Task:
Note every line in the entries that contains the string "ceiling", and copy it.

START Records for this exercise

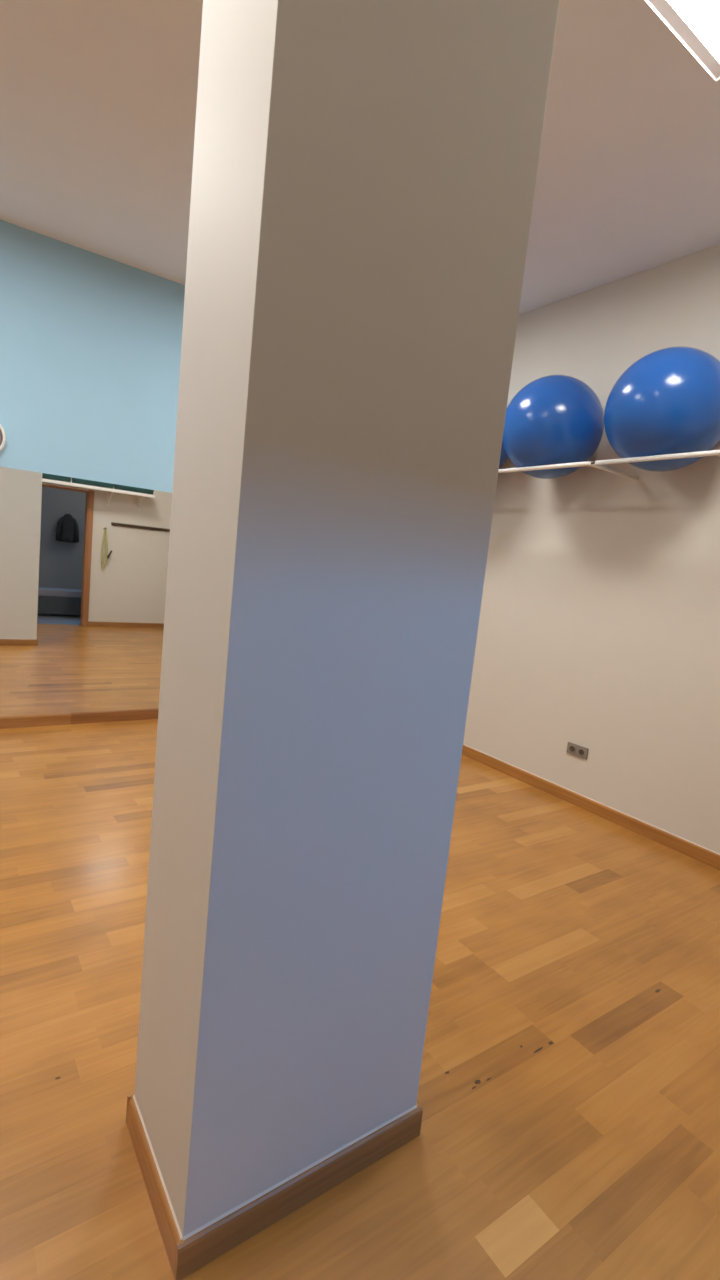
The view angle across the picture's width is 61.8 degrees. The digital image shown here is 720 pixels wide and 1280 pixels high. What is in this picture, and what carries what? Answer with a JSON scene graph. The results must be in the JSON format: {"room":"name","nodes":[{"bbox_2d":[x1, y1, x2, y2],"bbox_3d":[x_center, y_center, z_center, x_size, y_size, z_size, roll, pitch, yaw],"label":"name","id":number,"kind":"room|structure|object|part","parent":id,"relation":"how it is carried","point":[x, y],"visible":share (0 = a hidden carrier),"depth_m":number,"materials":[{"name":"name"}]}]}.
{"room":"exercise studio","nodes":[
{"label":"exercise studio","id":0,"kind":"room"},
{"bbox_2d":[0,220,184,492],"bbox_3d":[-3.100,-1.057,3.748,7.816,3.396,0.120,1,9,-35],"label":"wall","id":1,"kind":"structure","parent":0,"point":[90,342],"depth_m":4.29,"materials":[{"name":"blue paint"}]},
{"bbox_2d":[0,424,5,450],"bbox_3d":[-2.510,-1.364,4.000,0.270,0.270,0.040,1,9,-35],"label":"wall clock","id":2,"kind":"object","parent":1,"relation":"attached to","point":[2,432],"visible":1,"depth_m":4.06,"materials":[{"name":"plastic"}]},
{"bbox_2d":[0,708,158,728],"bbox_3d":[-3.237,0.586,3.897,7.803,0.088,0.020,1,9,-35],"label":"baseboard","id":3,"kind":"structure","parent":1,"relation":"attached to","point":[151,713],"depth_m":4.63,"materials":[{"name":"brown wood"}]},
{"bbox_2d":[0,467,171,715],"bbox_3d":[-3.106,-0.324,3.814,6.700,1.755,0.006,1,9,-35],"label":"wall mirror","id":4,"kind":"object","parent":1,"relation":"attached to","point":[84,563],"visible":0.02,"depth_m":4.51,"materials":[{"name":"clear glass"}]},
{"bbox_2d":[0,719,719,1279],"bbox_3d":[-1.682,1.077,1.687,7.856,0.001,5.552,1,9,-35],"label":"floor","id":5,"kind":"structure","parent":0,"point":[568,1095],"depth_m":1.81,"materials":[{"name":"brown wood"}]},
{"bbox_2d":[126,0,558,1279],"bbox_3d":[-0.042,-0.426,1.325,0.638,3.396,0.396,1,9,-35],"label":"pillar","id":6,"kind":"structure","parent":5,"relation":"on","point":[364,172],"depth_m":1.19,"materials":[{"name":"paint"}]},
{"bbox_3d":[-0.322,1.179,1.689,0.638,0.079,0.013,1,9,-35],"label":"skirting","id":7,"kind":"part","parent":6,"relation":"part of","materials":[{"name":"brown wood"}]},
{"bbox_3d":[-0.469,1.207,1.355,0.013,0.079,0.370,1,9,-35],"label":"skirting","id":8,"kind":"part","parent":6,"relation":"part of","materials":[{"name":"brown wood"}]},
{"bbox_3d":[-0.105,1.242,1.380,0.638,0.079,0.013,1,9,-35],"label":"skirting","id":9,"kind":"part","parent":6,"relation":"part of","materials":[{"name":"brown wood"}]},
{"bbox_2d":[0,0,719,313],"bbox_3d":[-1.353,-2.341,1.291,8.056,0.120,5.652,1,9,-35],"label":"ceiling","id":10,"kind":"structure","parent":0,"point":[98,98],"depth_m":2.80,"materials":[{"name":"paint"}]},
{"bbox_2d":[643,0,719,81],"bbox_3d":[1.266,-2.068,1.856,0.600,0.019,0.600,1,9,-35],"label":"ceiling light panel","id":11,"kind":"object","parent":10,"relation":"attached to","point":[695,24],"visible":1,"depth_m":2.07,"materials":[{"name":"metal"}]},
{"bbox_2d":[667,0,719,62],"bbox_3d":[1.266,-2.075,1.855,0.520,0.003,0.520,1,9,-35],"label":"diffuser","id":12,"kind":"object","parent":11,"relation":"attached to","point":[699,19],"depth_m":2.06,"materials":[{"name":"white plastic"}]},
{"bbox_2d":[463,244,719,853],"bbox_3d":[1.710,-0.559,3.796,0.120,3.396,5.652,1,9,-35],"label":"wall","id":13,"kind":"structure","parent":0,"point":[599,625],"depth_m":3.83,"materials":[{"name":"white paint"}]},
{"bbox_2d":[498,461,638,479],"bbox_3d":[0.908,-1.172,4.409,0.502,0.080,2.121,1,9,-35],"label":"ball rack","id":14,"kind":"object","parent":13,"relation":"attached to","point":[575,464],"visible":0.48,"depth_m":3.61,"materials":[{"name":"white metal"}]},
{"bbox_2d":[499,444,507,468],"bbox_3d":[0.801,-1.472,4.441,0.626,0.626,0.626,1,9,-35],"label":"exercise ball","id":15,"kind":"object","parent":14,"relation":"on","point":[503,457],"visible":0.05,"depth_m":4.30,"materials":[{"name":"blue plastic"}]},
{"bbox_2d":[502,375,603,478],"bbox_3d":[1.222,-1.351,3.841,0.626,0.626,0.626,1,9,-35],"label":"exercise ball","id":16,"kind":"object","parent":14,"relation":"on","point":[552,419],"visible":0.91,"depth_m":3.61,"materials":[{"name":"blue plastic"}]},
{"bbox_2d":[566,742,588,759],"bbox_3d":[1.451,0.739,4.022,0.013,0.076,0.156,1,9,-35],"label":"wall socket","id":17,"kind":"object","parent":13,"relation":"attached to","point":[574,749],"visible":1,"depth_m":4.01,"materials":[{"name":"grey plastic"}]},
{"bbox_2d":[462,744,719,869],"bbox_3d":[1.479,1.072,3.975,0.013,0.084,5.392,1,9,-35],"label":"baseboard","id":18,"kind":"structure","parent":13,"relation":"attached to","point":[709,857],"depth_m":3.85,"materials":[{"name":"brown wood"}]},
{"bbox_2d":[591,450,719,464],"bbox_3d":[1.997,-0.859,2.853,0.502,0.080,1.730,1,9,-35],"label":"ball rack","id":19,"kind":"object","parent":13,"relation":"attached to","point":[711,452],"visible":1,"depth_m":3.08,"materials":[{"name":"white metal"}]},
{"bbox_2d":[604,346,719,471],"bbox_3d":[1.648,-1.228,3.232,0.626,0.626,0.626,1,9,-35],"label":"exercise ball","id":20,"kind":"object","parent":19,"relation":"on","point":[667,401],"visible":0.94,"depth_m":3.02,"materials":[{"name":"blue plastic"}]}
]}

END Records for this exercise

Your solution:
{"bbox_2d":[0,0,719,313],"bbox_3d":[-1.353,-2.341,1.291,8.056,0.120,5.652,1,9,-35],"label":"ceiling","id":10,"kind":"structure","parent":0,"point":[98,98],"depth_m":2.80,"materials":[{"name":"paint"}]},
{"bbox_2d":[643,0,719,81],"bbox_3d":[1.266,-2.068,1.856,0.600,0.019,0.600,1,9,-35],"label":"ceiling light panel","id":11,"kind":"object","parent":10,"relation":"attached to","point":[695,24],"visible":1,"depth_m":2.07,"materials":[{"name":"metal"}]},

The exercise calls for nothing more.